Nowe opowiadanie znajduje się na www.ucieczka-ksiezniczki.blog.onet.pl
Opowiada o przygodach zbuntowanej księżniczki, która na swojej drodze spotyka Tokio Hotel.
Nie będzie to zwykłe Love Story. Przynajmniej według mnie.
Miło by było, gdyby ktoś na nie zajrzał.
Offline
Hmmm... ciekawie się zapowiada Na mnie możesz liczyć... przynajmniej będę się starać czytać regularnie, bo czasami ciężko znaleźć czas. Ale chęci mam
Offline
Pisarz
Dziękuję . Z przyjemnością powitam Cię w gronie czytelników .
Offline
Pamiętam, jak ja kiedyś pisałam o Tokio Hotel...
To były czasy.
Teraz nie piszę, ale czasami puszczam sobie ich płytę z sentymentu
Offline
Pisarz
Właśnie.
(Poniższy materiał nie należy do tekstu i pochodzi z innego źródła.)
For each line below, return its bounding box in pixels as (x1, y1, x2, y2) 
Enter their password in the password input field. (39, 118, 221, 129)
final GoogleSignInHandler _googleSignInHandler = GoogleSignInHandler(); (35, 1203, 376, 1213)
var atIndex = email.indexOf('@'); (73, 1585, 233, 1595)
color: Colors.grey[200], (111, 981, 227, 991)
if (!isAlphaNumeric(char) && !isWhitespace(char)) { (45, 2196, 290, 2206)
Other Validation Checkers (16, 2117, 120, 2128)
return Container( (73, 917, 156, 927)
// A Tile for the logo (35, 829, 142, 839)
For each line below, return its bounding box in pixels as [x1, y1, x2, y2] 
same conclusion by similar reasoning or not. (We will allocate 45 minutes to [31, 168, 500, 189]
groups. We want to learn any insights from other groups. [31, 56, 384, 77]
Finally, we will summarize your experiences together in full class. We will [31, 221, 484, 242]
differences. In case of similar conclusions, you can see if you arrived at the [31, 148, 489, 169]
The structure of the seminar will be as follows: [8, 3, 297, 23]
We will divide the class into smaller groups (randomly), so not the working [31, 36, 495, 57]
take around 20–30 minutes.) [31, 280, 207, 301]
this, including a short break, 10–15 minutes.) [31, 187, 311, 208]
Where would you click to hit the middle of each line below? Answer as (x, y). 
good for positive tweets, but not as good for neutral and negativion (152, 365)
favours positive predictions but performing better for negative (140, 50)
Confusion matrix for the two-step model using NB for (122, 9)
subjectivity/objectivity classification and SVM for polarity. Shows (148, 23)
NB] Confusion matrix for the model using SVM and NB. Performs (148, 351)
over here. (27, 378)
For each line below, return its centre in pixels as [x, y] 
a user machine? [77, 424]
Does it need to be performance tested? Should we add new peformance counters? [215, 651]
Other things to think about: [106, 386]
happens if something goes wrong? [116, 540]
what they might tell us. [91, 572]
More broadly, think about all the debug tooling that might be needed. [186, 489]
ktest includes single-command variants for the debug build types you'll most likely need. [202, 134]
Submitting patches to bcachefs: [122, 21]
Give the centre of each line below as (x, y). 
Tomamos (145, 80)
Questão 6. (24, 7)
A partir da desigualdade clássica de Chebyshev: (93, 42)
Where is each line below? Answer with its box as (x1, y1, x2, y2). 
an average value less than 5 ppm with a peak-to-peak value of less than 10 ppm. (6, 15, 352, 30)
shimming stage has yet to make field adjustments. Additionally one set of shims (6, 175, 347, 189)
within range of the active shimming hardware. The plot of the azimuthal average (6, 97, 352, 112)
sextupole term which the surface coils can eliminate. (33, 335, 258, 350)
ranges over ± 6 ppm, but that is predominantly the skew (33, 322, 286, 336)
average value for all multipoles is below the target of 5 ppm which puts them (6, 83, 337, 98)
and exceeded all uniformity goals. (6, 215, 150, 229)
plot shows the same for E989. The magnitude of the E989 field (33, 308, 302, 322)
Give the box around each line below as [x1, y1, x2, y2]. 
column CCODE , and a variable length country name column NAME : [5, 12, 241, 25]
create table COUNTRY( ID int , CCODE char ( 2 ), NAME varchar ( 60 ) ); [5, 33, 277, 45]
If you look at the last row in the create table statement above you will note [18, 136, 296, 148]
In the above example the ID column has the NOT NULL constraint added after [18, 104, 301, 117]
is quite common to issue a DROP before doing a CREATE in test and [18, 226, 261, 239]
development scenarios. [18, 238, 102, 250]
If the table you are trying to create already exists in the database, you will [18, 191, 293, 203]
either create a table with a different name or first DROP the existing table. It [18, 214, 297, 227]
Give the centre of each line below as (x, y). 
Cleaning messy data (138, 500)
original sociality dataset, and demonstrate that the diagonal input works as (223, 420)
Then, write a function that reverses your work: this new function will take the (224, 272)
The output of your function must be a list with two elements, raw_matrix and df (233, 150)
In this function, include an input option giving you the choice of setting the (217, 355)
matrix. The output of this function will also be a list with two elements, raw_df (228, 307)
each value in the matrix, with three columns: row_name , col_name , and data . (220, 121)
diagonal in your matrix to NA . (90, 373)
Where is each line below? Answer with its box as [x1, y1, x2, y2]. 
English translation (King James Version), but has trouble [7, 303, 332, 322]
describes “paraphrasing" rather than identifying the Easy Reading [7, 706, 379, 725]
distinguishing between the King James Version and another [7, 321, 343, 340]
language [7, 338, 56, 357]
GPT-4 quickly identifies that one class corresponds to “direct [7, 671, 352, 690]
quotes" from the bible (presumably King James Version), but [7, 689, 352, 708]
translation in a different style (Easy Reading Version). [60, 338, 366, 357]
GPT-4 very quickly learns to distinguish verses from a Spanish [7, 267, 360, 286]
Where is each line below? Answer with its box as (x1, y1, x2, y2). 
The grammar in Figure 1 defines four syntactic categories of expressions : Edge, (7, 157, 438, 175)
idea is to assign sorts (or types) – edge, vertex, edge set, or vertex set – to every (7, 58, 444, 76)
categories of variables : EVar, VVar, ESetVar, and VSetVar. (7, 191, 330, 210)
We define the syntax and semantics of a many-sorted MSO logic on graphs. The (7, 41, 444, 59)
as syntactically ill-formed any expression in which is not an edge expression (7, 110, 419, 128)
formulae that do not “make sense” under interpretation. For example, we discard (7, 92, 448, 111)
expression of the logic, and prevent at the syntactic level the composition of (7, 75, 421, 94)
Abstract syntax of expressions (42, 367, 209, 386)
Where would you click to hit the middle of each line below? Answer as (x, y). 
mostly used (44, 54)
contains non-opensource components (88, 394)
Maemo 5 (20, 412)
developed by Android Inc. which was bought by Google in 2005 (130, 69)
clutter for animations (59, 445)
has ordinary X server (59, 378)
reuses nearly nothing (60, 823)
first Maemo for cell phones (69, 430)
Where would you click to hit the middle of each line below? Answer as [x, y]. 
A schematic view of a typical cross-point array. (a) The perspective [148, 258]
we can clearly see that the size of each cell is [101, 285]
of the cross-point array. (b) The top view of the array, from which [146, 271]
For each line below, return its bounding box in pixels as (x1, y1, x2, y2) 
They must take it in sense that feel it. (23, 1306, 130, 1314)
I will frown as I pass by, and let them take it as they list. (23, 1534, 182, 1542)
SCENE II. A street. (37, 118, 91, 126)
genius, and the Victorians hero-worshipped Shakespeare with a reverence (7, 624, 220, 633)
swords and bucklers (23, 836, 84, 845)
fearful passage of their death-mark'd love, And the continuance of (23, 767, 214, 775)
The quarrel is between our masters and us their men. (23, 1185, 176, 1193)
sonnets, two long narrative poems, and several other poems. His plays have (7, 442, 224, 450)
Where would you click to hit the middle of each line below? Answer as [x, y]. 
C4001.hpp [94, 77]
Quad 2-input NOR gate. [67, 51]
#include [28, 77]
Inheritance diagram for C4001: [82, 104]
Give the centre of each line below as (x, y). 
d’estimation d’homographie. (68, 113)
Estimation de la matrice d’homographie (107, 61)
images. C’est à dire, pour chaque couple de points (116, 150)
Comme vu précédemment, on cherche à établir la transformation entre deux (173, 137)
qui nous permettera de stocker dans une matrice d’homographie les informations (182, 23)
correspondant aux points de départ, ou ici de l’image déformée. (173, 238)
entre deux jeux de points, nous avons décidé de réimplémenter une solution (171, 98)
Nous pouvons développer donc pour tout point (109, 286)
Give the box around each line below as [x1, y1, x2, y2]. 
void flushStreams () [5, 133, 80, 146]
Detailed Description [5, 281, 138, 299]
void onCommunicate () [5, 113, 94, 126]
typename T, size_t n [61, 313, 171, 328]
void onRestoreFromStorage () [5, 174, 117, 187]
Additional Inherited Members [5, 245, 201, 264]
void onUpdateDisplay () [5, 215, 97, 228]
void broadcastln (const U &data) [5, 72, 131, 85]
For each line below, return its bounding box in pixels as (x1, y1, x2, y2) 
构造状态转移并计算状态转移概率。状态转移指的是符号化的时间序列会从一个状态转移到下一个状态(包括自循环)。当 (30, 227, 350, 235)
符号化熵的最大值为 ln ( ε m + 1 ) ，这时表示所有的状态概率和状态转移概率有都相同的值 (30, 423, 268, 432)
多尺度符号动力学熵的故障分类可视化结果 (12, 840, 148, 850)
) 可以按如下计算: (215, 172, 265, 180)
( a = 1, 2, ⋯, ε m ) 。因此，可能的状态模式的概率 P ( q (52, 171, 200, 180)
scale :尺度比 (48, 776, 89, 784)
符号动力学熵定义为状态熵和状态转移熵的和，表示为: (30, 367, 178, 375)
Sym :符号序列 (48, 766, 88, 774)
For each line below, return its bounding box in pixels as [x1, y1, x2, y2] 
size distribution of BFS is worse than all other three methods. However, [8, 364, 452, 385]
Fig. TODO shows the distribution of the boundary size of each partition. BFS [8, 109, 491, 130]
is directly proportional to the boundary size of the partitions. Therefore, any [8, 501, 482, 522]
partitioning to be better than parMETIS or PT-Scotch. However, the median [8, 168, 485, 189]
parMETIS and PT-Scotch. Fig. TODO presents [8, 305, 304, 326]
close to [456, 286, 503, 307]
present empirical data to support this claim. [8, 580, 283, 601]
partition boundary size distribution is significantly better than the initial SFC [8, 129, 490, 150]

Prawda, że fajnie czasami posłuchać ich muzyki ?
Offline
Egh... ja się może nie powinnam wypowiadać w tym temacie.
Nie lubię ich... a dlaczego? Bo moje "zakochane" koleżanki mnie zniechęciły. Bo Bill mnie zniechęcił [do Toma nic nie mam]. I najgorsze, co teraz powiem, bo Niemcy
Chociaż do Killerpilze i Rammsteina nic nie mam, więc to ostatnie aż takiej znaczącej roli nie odegrało.
Offline
Pisarz
Ja do Niemców nic nie mam. Dodatkowo kocham ten język i uczę się go od siedmiu lat. Dodatkowo przeprowadzam się tam w wakacje (takie są plany).
Ten zespół na K. (nie potrafię napisać tej nazwy, zawsze zjadam literki ) nie zachwyca mnie i ogólnie nie lubię ich piosenek. To nie znaczy jednak, iż wyzywam Ich lub ich fanów.
Offline
Uczyłam się niemieckiego przez sześć lat. Z ulgą przestałam, bo do Niemiec nie ciągnie mnie ani trochę. Mam tam rodzinę, ale rozmawiam z nią po polsku, albo angielsku.
I tyle.
A na dodatek mam niemiłe wspomnienia związane z niejakim Pascalem. On ze mną też.
Offline
Pisarz
Hehe. Każdy lubi coś innego . Ja kocham Niemiecki i chyba nie przestanę.
Offline
Nie znoszę tych wszystkich umlautów...
Sam fakt, że niemieckiego uczę się 6 lat, a umiem go tylko w stopniu komunikacyjnym może zobrazować mój zapał ;p
Dla przykładu po angielsku po dwóch latach mówię biegle.
Offline
Ja się niemieckiego uczę dopiero 3 rok i już wiem, że to jest ostatni mój rok z tym językiem. W liceum za żadne skarby nie chcę się z nim męczyć. A ile umiem? Hmm... Ich... and nothing alse.
Offline
Moja koleżanka umie tylko "Ich hasse Deutsch" xD
Sama ją tego nauczyłam i powtarza to na każdej lekcji.
Offline
To i tak więcej ode mnie
Ale mi nie zależy, żeby umieć ten język. Moim marzeniem jest francuski. A dlaczego? Zinedine Zizou Zidane i wszystko jasne.
Offline
Ja angielskiego si uczę, bo wiem, że mi się przyda.
Niemieckiego się uczyłam, bo mi się przyda w kontaktach rodzinnych, ale i tak wszyscy mówią po angielsku.
Hiszpańskiego zaczynam się uczyć, bo ten język strasznie mi się podoba.